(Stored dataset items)
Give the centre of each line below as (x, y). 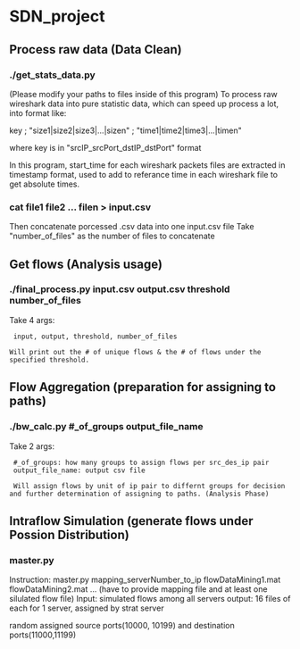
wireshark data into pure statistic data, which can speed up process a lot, (144, 104)
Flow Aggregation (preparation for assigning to (143, 387)
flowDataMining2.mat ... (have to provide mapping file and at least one (138, 589)
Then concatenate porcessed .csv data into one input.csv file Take (132, 227)
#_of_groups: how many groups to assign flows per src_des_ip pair (141, 462)
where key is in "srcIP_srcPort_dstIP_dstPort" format (105, 147)
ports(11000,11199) (43, 635)
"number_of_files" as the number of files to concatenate (112, 236)
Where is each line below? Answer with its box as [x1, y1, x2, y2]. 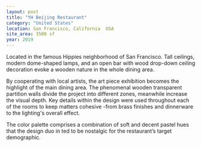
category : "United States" [6, 20, 74, 26]
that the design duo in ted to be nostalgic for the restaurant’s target [6, 127, 172, 134]
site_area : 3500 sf [6, 31, 55, 37]
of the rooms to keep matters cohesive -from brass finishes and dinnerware [6, 103, 194, 110]
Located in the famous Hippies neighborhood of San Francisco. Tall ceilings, [6, 53, 195, 60]
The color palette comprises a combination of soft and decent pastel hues [6, 121, 189, 128]
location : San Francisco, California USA [6, 25, 114, 32]
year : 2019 [6, 37, 34, 43]
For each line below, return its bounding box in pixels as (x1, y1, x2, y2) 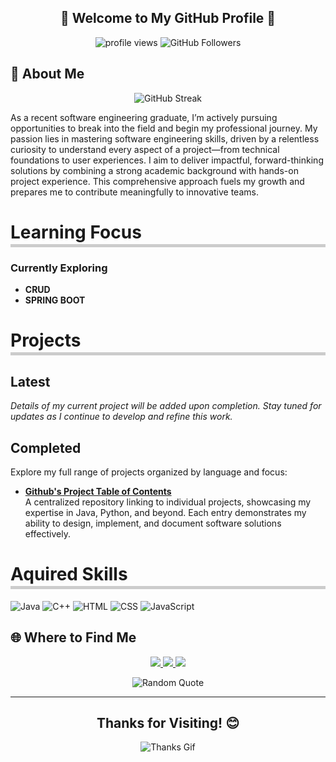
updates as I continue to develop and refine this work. (10, 411, 233, 423)
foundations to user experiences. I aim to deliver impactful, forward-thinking (10, 154, 324, 166)
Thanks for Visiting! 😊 (96, 715, 240, 732)
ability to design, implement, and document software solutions (24, 517, 282, 529)
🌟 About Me (10, 66, 85, 83)
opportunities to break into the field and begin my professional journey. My (10, 122, 318, 134)
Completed (10, 439, 82, 456)
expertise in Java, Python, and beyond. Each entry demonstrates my (24, 506, 307, 518)
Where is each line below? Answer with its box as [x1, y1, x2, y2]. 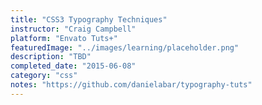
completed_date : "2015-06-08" [10, 61, 137, 71]
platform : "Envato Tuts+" [10, 33, 118, 43]
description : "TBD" [10, 52, 92, 62]
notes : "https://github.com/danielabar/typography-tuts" [10, 80, 253, 90]
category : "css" [10, 71, 78, 81]
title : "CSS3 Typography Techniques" [10, 14, 168, 25]
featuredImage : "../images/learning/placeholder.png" [10, 42, 240, 53]
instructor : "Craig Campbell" [10, 24, 137, 34]
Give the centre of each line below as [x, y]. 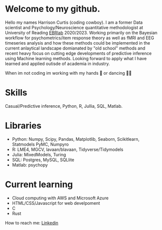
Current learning [39, 184]
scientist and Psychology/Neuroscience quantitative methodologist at [74, 27]
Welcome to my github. [53, 9]
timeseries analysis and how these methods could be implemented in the [78, 43]
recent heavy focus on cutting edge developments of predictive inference [78, 53]
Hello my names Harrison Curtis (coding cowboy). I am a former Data [74, 22]
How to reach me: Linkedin [32, 223]
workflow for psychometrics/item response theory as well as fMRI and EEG [80, 38]
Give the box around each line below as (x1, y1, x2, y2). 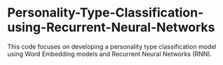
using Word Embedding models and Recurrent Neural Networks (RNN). (7, 50, 212, 58)
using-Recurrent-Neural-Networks (7, 19, 215, 35)
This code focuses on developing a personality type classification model (7, 42, 217, 50)
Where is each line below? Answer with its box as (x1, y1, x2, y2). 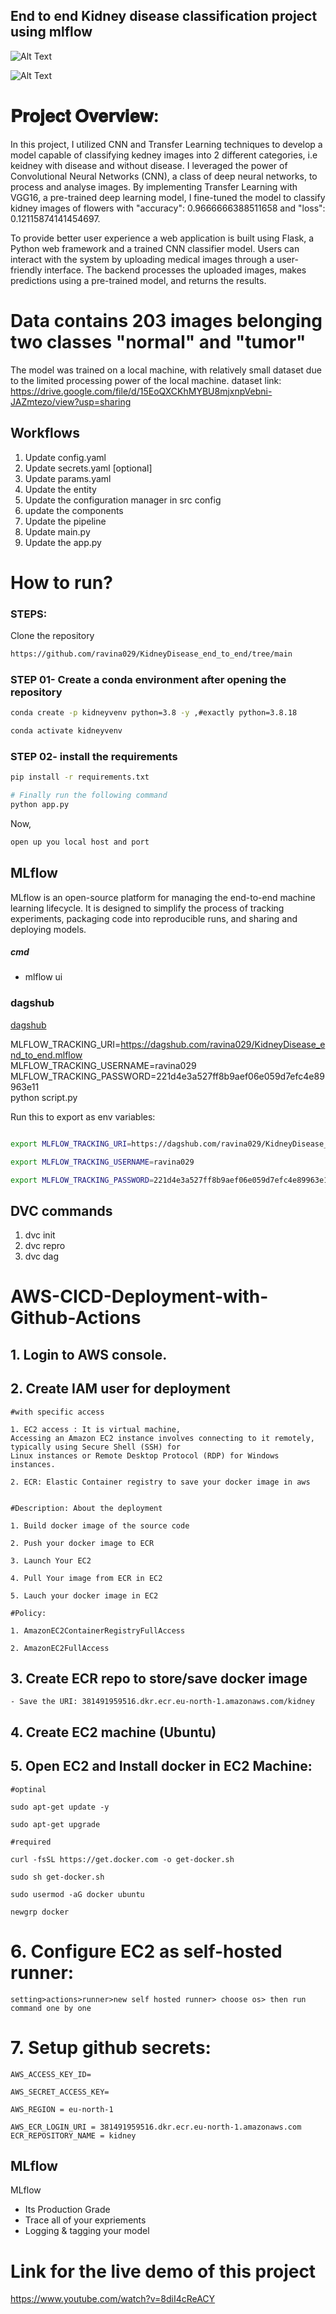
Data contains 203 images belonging (10, 309, 323, 332)
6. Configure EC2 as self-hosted (10, 1940, 283, 1963)
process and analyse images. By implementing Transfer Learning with (10, 180, 298, 193)
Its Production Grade (24, 2204, 111, 2216)
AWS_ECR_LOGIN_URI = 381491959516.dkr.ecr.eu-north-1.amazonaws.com (10, 2122, 302, 2132)
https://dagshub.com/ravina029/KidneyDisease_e (120, 1038, 326, 1050)
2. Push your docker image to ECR (10, 1538, 155, 1548)
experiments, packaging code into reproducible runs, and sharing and (10, 912, 298, 924)
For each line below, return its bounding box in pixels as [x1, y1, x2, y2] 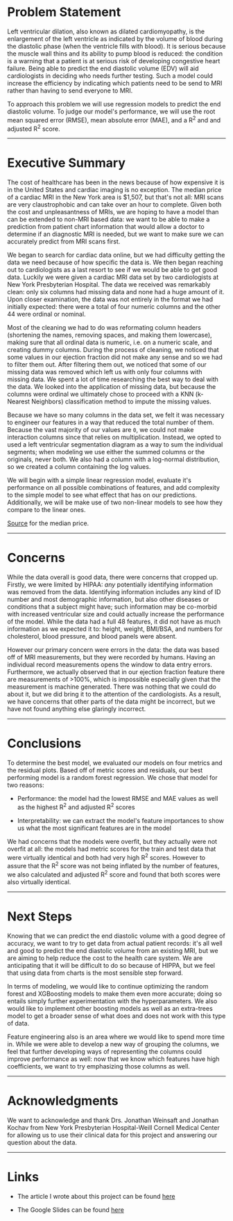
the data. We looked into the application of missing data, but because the [7, 383, 216, 391]
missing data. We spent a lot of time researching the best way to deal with [7, 375, 218, 383]
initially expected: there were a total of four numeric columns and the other [7, 303, 221, 311]
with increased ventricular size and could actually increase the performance [7, 610, 225, 619]
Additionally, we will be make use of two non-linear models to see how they [7, 498, 223, 506]
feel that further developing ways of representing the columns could [7, 1047, 202, 1055]
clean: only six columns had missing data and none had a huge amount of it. [7, 288, 225, 296]
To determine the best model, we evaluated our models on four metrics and [7, 759, 223, 767]
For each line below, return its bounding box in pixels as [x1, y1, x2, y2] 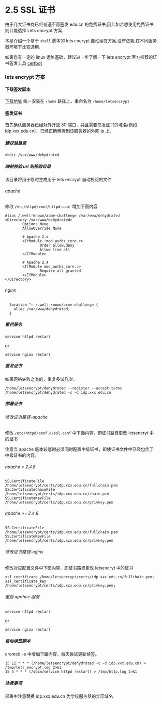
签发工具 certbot [9, 60, 42, 66]
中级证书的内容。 [5, 453, 39, 458]
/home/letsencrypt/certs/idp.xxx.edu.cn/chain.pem [5, 491, 109, 497]
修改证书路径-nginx [5, 549, 44, 555]
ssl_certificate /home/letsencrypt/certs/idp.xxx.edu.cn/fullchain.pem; [5, 574, 155, 579]
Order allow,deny [39, 243, 75, 248]
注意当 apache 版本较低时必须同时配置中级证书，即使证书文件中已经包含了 [5, 446, 154, 452]
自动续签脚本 [5, 638, 30, 644]
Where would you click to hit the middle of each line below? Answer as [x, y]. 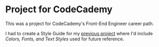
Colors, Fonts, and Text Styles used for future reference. [65, 39]
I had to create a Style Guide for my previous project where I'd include [79, 33]
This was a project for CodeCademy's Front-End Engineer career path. [80, 24]
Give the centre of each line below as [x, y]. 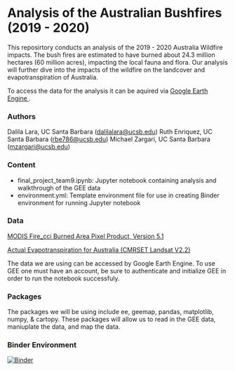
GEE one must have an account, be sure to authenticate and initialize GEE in [117, 271]
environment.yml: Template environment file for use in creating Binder [118, 195]
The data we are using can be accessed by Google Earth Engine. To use [111, 263]
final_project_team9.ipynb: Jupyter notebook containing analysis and [117, 180]
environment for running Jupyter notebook [79, 202]
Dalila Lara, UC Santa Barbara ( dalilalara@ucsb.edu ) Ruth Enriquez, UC [110, 132]
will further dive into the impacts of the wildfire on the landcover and [106, 70]
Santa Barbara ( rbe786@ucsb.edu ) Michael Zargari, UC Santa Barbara [109, 139]
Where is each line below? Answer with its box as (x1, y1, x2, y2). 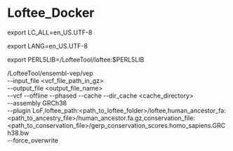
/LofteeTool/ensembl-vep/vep (7, 69, 93, 77)
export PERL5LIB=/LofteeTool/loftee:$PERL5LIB (7, 55, 145, 64)
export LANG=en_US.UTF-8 (7, 41, 88, 50)
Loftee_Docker (7, 5, 95, 21)
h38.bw (7, 129, 29, 137)
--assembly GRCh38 (7, 98, 67, 107)
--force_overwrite (7, 136, 58, 145)
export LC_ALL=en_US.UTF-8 (7, 28, 93, 37)
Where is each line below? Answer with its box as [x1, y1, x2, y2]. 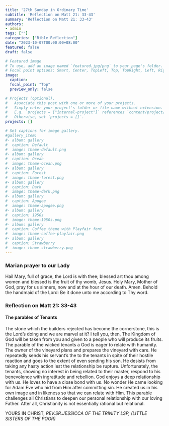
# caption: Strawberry [5, 241, 55, 246]
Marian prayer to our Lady [5, 262, 70, 269]
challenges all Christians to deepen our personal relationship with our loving [5, 395, 162, 401]
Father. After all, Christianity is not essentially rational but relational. [5, 401, 145, 407]
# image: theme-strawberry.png [5, 245, 73, 250]
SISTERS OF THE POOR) [5, 416, 56, 422]
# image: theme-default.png [5, 147, 66, 152]
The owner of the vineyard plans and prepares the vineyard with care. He [5, 347, 157, 353]
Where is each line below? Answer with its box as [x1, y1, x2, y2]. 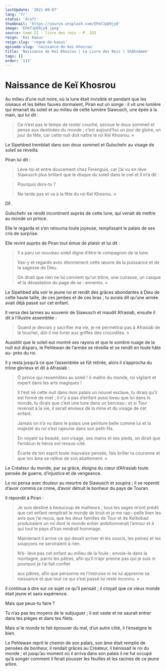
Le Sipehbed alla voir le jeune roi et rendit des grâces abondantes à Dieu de [5, 289, 160, 295]
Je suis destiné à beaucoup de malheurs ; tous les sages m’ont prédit [17, 505, 159, 511]
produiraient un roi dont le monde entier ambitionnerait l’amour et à [17, 521, 155, 527]
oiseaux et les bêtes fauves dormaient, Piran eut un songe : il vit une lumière [5, 102, 161, 108]
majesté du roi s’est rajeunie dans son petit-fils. [17, 426, 114, 432]
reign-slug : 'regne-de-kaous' [5, 40, 68, 45]
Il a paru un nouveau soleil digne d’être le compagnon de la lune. [17, 250, 150, 256]
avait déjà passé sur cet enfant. [5, 300, 69, 306]
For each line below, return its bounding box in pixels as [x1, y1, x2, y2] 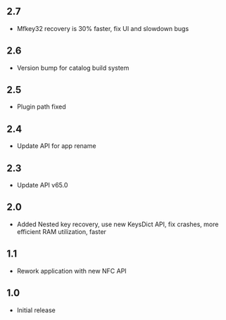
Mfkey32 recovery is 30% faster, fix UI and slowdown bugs [16, 24, 189, 32]
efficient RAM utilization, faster [16, 227, 107, 235]
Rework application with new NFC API [16, 266, 127, 275]
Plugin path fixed [16, 102, 66, 111]
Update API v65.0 [16, 181, 68, 190]
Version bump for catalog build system [16, 63, 130, 72]
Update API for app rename [16, 142, 96, 150]
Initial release [16, 306, 56, 314]
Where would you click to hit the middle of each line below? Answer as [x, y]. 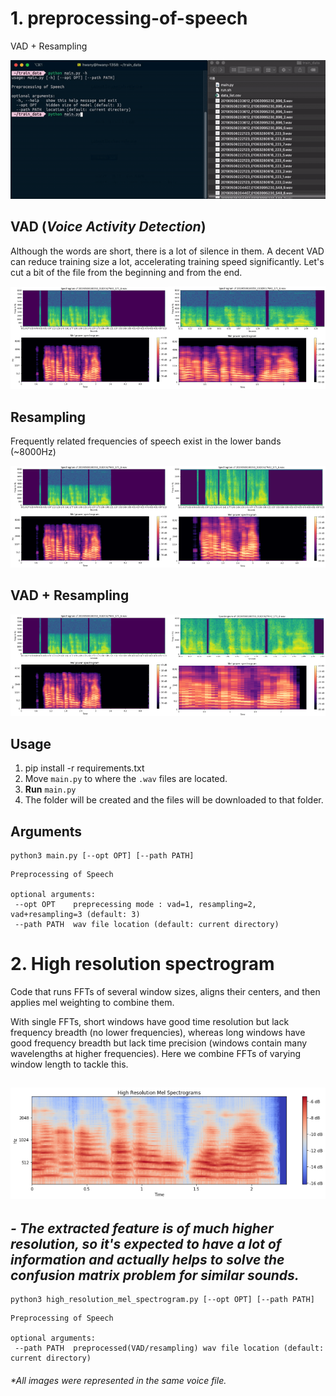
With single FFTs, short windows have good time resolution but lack [150, 1021]
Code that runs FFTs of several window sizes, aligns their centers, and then [165, 991]
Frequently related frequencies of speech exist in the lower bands [146, 441]
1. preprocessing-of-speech [129, 18]
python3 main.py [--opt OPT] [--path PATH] [102, 855]
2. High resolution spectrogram [142, 964]
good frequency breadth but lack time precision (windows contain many [159, 1043]
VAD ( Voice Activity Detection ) [108, 227]
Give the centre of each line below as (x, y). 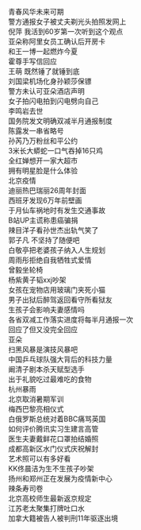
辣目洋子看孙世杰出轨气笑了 (53, 230)
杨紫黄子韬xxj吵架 (37, 280)
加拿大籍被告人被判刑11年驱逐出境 (63, 518)
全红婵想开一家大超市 (43, 161)
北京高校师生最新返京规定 (50, 498)
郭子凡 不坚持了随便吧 (44, 240)
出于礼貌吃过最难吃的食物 (50, 379)
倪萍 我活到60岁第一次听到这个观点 (66, 31)
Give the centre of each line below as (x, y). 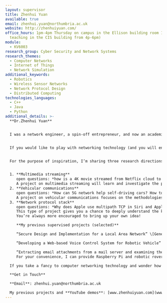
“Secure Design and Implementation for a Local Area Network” (82, 234)
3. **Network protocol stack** (42, 202)
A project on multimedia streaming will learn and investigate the (87, 184)
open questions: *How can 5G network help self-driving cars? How (86, 193)
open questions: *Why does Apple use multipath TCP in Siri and (84, 207)
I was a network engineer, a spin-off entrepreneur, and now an (78, 134)
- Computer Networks (31, 61)
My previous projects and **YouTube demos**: (58, 293)
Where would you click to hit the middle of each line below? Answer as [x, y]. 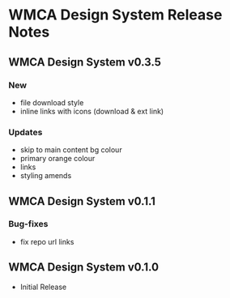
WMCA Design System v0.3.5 [85, 62]
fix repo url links [47, 241]
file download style [52, 102]
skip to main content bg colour [71, 150]
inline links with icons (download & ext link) [92, 111]
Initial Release [43, 287]
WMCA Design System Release [115, 15]
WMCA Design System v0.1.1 [82, 201]
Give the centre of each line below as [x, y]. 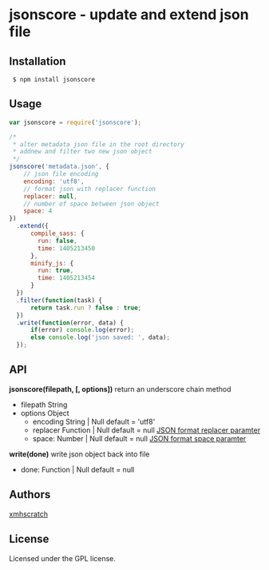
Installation [38, 61]
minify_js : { [52, 263]
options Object [45, 413]
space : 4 [38, 211]
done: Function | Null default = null [77, 469]
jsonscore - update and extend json [129, 15]
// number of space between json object [91, 204]
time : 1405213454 [66, 278]
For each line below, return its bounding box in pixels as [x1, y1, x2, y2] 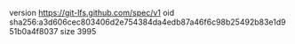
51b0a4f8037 [9, 26, 59, 36]
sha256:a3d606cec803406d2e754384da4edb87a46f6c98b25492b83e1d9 [9, 17, 286, 27]
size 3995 [60, 26, 97, 36]
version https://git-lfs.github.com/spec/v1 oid [9, 8, 175, 18]
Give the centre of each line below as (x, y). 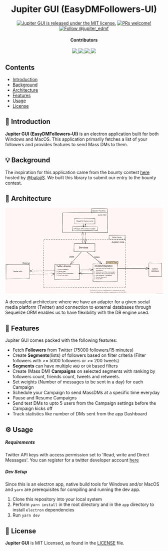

> _EXERCISE REQUIREMENTS_
Search the records for the string "could", and copy every line that holds it.

> _ANSWER_
timeseries analysis and how these methods could be implemented in the [78, 43]
with increased ventricular size and could actually increase the performance [7, 610, 225, 619]
feel that further developing ways of representing the columns could [7, 1047, 202, 1055]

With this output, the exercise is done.